Stored dataset items:
------------------------------------------------------------
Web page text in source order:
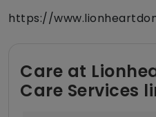
https://
Care at
Care Services
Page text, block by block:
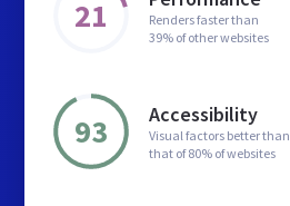
21
Renders faster than
39% of other websites
93 Accessibility
Visual factors better than
that of 80% of websites
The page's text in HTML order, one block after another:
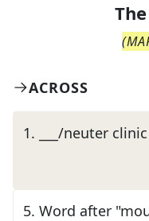
The
(
ACROSS
1. ___/neuter clinic
5. Word after
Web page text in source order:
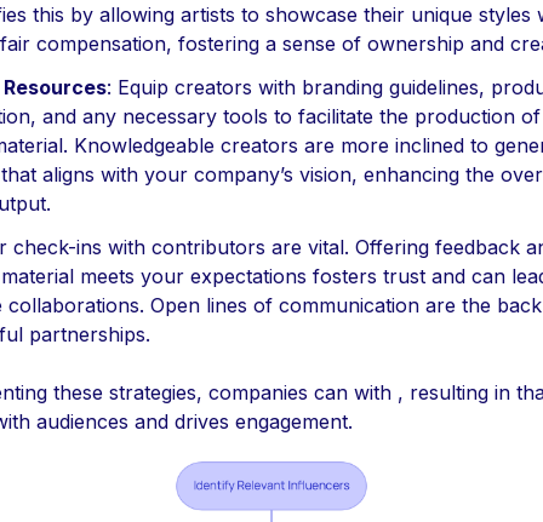
this by allowing artists to showcase their unique styles
compensation, fostering a sense of ownership and
: Equip creators with branding guidelines,
and any necessary tools to facilitate the production
Knowledgeable creators are more inclined to
aligns with your company’s vision, enhancing the
check-ins with contributors are vital. Offering feedback
meets your expectations fosters trust and can
collaborations. Open lines of communication are the
partnerships.
these strategies, companies can with , resulting in
audiences and drives engagement.
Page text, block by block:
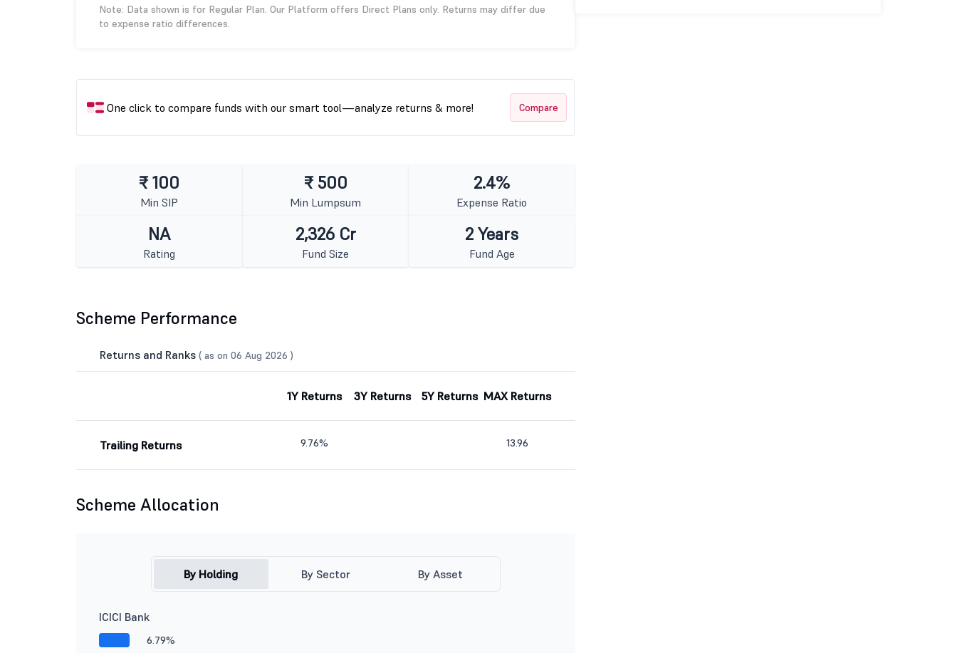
------------------------------------------------------------
■ **Task description**
Please copy every record above exactly, but leave the pictures out.

■ **Answer space**
Web page text in source order:
https://
Care at
Care Services
Page text, block by block:
21
Renders faster than
39% of other websites
93 Accessibility
Visual factors better than
that of 80% of websites
The page's text in HTML order, one block after another:
The
(
ACROSS
1. ___/neuter clinic
5. Word after
Web page text in source order:
this by allowing artists to showcase their unique styles
compensation, fostering a sense of ownership and
: Equip creators with branding guidelines,
and any necessary tools to facilitate the production
Knowledgeable creators are more inclined to
aligns with your company’s vision, enhancing the
check-ins with contributors are vital. Offering feedback
meets your expectations fosters trust and can
collaborations. Open lines of communication are the
partnerships.
these strategies, companies can with , resulting in
audiences and drives engagement.
Page text, block by block:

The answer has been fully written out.